Materials aspects encountered with the selective laser melting of metallic powders.

Selective laser melting (SLM) is an additive manufacturing technique by which structural geometrical complex parts  an be created directly by selectively melting consecutive layers of powder. The high energy density applied by a laser beam results in high and directional thermal gradients. In combination with the additive character of the process, this results in the formation of a unique microstructure in SLM parts which can be altered by varying the process parameters or the constitution of the alloy. 

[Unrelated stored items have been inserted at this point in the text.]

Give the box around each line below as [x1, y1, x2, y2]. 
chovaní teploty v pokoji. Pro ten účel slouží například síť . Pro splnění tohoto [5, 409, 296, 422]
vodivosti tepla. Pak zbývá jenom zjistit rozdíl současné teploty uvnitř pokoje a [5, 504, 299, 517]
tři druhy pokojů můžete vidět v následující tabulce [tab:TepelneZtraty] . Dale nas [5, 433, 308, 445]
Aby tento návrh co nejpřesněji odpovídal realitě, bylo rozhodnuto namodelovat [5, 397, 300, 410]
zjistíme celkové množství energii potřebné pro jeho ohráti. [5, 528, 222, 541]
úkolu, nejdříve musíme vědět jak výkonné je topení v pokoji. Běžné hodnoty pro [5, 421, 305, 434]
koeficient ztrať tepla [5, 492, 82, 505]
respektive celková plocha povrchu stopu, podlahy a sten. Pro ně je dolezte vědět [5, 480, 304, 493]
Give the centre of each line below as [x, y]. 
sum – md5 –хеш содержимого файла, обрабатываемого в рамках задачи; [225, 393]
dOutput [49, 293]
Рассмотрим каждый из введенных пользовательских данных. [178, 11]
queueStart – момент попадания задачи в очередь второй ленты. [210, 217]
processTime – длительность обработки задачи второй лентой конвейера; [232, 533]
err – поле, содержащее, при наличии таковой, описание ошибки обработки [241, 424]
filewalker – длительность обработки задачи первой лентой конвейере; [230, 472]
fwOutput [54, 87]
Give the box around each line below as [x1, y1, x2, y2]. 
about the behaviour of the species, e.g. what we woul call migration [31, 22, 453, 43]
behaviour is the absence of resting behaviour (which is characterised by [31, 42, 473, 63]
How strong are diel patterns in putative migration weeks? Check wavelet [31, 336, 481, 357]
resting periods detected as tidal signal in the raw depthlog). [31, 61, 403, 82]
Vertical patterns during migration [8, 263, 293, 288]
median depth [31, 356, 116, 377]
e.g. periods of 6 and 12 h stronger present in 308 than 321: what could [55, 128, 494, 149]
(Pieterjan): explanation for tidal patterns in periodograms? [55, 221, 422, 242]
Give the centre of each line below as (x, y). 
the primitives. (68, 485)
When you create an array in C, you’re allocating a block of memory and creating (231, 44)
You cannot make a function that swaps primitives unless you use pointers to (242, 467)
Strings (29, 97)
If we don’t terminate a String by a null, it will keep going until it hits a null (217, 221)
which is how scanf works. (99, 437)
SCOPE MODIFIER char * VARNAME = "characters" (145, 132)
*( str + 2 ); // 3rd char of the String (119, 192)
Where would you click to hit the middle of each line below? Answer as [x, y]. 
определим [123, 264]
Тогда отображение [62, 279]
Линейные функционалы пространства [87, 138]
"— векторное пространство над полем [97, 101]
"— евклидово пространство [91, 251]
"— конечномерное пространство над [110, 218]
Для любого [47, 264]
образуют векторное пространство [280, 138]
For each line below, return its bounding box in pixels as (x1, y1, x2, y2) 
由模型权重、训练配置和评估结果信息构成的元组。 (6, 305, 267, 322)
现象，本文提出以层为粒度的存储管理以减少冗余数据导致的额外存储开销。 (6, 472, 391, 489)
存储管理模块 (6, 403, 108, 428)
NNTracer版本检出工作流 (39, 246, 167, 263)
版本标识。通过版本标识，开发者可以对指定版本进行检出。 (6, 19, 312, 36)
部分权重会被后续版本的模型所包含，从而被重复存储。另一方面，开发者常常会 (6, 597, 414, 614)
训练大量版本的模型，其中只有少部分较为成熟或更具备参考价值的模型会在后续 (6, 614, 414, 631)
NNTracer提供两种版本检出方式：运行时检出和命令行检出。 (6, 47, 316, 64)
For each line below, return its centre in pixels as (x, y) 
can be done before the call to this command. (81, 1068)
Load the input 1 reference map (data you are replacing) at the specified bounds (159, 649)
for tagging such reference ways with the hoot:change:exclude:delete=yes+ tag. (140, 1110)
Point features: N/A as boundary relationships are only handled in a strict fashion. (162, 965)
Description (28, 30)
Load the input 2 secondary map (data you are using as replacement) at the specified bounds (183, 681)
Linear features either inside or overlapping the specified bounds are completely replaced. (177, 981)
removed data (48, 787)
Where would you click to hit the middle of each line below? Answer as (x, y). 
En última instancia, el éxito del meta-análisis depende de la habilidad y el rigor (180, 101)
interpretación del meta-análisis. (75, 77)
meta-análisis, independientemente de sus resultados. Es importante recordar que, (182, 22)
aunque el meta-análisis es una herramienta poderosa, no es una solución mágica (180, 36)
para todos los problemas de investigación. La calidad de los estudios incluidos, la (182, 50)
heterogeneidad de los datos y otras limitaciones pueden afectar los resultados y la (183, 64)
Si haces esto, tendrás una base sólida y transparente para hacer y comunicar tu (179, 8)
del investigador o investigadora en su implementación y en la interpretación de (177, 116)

In this work, the microstructure and texture of pure Ta, Ti-6Al-4V, AlSi10Mg and maraging steel 18Ni(300) SLM parts are characterised by microstructural analysis (LOM, SEM and EBSD) and X-ray diffraction. The influence of the unique microstructure on the mechanical properties are analysed as well. The experimental work is supported by using a pragmatic model for SLM to calculate the temperature distribution and by using a model to estimate the plastic deformation behaviour based on the measured texture.

For most alloys, the high thermal gradients result in very fine submicron-sized cellular-dendrites growing toward the centre of the melt pool along the easygrowth direction (AlSi10Mg and maraging steel 18Ni(300)). Due to the partial remelting or previously consolidated layers, most grains solidify epitaxially and grow across the layers. For pure metals (Ta) and Ti-6Al-4V, the solidification front remains stable, resulting in large elongated grains more or less along the building direction.

The competition between the epitaxial solidification and the orientation of the easy-growth of the parent grain with respect to the local heat flow direction is found to be the main determining factor to determine the morphological as well as crystallographic texture during SLM.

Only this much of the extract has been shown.